# Task description:
Restate word for word the lines in the listing below, starting at the line containing "delayed than is anybody else" and ending at the line containing "down their agencies, shrink", both included; leave out the rest.

# Recorded information:
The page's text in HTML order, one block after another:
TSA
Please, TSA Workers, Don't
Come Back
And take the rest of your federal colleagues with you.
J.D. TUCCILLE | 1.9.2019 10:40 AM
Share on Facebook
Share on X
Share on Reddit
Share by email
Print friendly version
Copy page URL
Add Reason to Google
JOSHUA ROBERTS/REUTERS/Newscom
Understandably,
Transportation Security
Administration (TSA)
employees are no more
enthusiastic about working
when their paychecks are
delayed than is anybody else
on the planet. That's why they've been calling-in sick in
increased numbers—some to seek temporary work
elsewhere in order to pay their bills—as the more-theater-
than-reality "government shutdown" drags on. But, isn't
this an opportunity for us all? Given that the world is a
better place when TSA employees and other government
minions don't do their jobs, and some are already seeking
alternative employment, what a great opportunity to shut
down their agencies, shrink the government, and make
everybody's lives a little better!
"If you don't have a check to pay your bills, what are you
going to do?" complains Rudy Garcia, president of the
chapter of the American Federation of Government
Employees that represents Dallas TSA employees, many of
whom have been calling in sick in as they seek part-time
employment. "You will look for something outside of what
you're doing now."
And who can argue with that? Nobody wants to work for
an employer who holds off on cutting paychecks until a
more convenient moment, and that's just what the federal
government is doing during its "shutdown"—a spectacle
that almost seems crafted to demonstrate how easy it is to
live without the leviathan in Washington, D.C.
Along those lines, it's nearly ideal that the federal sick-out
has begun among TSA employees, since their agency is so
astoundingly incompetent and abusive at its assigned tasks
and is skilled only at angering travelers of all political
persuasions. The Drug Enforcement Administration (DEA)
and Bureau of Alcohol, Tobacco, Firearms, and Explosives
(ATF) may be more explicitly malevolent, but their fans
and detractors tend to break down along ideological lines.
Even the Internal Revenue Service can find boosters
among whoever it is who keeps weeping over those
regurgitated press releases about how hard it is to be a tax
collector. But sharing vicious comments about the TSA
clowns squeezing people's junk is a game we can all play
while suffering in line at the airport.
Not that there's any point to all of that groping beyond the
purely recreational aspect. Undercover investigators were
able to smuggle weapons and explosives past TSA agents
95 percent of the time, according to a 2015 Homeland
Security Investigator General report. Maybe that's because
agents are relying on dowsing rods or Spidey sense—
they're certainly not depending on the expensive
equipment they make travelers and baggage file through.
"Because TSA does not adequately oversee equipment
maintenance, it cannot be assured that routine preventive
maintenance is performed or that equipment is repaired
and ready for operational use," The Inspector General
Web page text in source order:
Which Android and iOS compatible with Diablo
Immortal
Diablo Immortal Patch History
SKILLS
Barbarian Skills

# Answer to this task:
delayed than is anybody else
on the planet. That's why they've been calling-in sick in
increased numbers—some to seek temporary work
elsewhere in order to pay their bills—as the more-theater-
than-reality "government shutdown" drags on. But, isn't
this an opportunity for us all? Given that the world is a
better place when TSA employees and other government
minions don't do their jobs, and some are already seeking
alternative employment, what a great opportunity to shut
down their agencies, shrink the government, and make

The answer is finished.